Labour in San Marino

The labour laws in San Marino are based on collective labour contracts and specific laws, often referred to by the same aforementioned contracts, the most important of which are:

1) Law to protect labour and workers and law to protect trade union activity. The protection law was issued in 1961 and governs the following aspects:

a) trade union associations
b) labour disputes
c) labour contracts
d) working conditions
e) termination of labour relations
f) social security and assistance
g) employment exchange
h) labour inspectorate

On the other hand, Law no. 23 dated 11th March 1981 governs the protection of trade union activities, granting workers’ trade union associations the right to set up corporate trade union organisations with the faculty of guaranteeing compliance with and application of collective labour agreements, handling corporate agreements, trying to settle individual labour disputes and assessing working conditions, even intervening with suggestions aimed at changing the same.
The same law governs paid trade union permits and the concession of a minimum of 5 paid hours a year for meetings.

2) Law no. 40 dated 25th May 1981 and subsequent modifications regarding equality between men and women in the workplace forbids any form of discrimination based on gender. It also governs maternity leave, which can be granted to a working father instead of a working mother.

3) Law on employment exchanges. Acknowledges the public function of placement in employment exercised by the Employment Exchange Section of the Labour Office. Anyone wishing to be recruited as an employee has to register on the placement in employment lists, within which specific classifications will then be formed.

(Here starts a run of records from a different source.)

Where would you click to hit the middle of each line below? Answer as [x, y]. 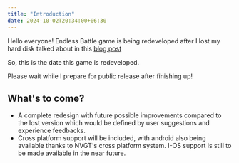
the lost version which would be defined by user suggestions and [114, 123]
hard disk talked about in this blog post [65, 48]
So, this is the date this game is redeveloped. [73, 62]
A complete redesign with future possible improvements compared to [119, 115]
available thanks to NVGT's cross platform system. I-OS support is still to [124, 146]
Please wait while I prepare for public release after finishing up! [100, 76]
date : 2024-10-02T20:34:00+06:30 [57, 21]
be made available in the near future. [72, 153]

Placement in employment is confirmed via written communication (authorisation) issued to the employer and the worker by the Labour Office.

Salaried employment relationship

COLLECTIVE LABOUR AGREEMENT
Employment relationships are governed by specific laws and by the labour agreement that in San Marino is legally binding. Article 8 of Law no. 7 dated 17th February 1961 "Law for the protection of labour and workers” establishes that labour agreements drawn up between the registered workers’ trade unions and the registered employers’ trade unions are legally binding.
Currently existing contracts in the private sector are those regarding:
• industry
• crafts
• construction
• trade

They are renewed ordinarily every three years and consist in:
• An information part
• A part regarding trade union rights
• A part regarding contract laws
• A part regarding contract attachments
• A part regarding legislative attachments

REGULATION OF EMPLOYMENT RELATIONSHIPS
In general, it can be said that an employment relationship begins with the recruitment of the employee whose request must come from the Labour Office, which is the organisation in charge of issuing the relevant authorisation.

Disciplinary measures are provided for that can be summarized as:
a) verbal warning
b) reprimand
c) notice
d) suspension from work up to a maximum of 3 days
e) dismissal
f) instant dismissal
This latter measure can only be applied following an extremely serious offence by the employee.

The law also provides for administrative sanctions for employers who recruit salaried employees illegally.

WORKING HOURS
With the exception of the public administration sector, the commercial sector and some artisan sectors, working hours amount to 37.5 hours a week. Annual holidays provided for by the contract amount to 176 hours.

Overtime is permitted up to a maximum of 145 individual hours and any excess of this ceiling can be only be agreed with the trade union organisations and sector categories.

Part-time work is executed for fewer hours than established in the contract. In any case, for purely social security purposes, part-time work cannot be less than 4 hours a day, 18 hours a week or 78 hours a month. Finally, note that part-time work is not compatible with overtime.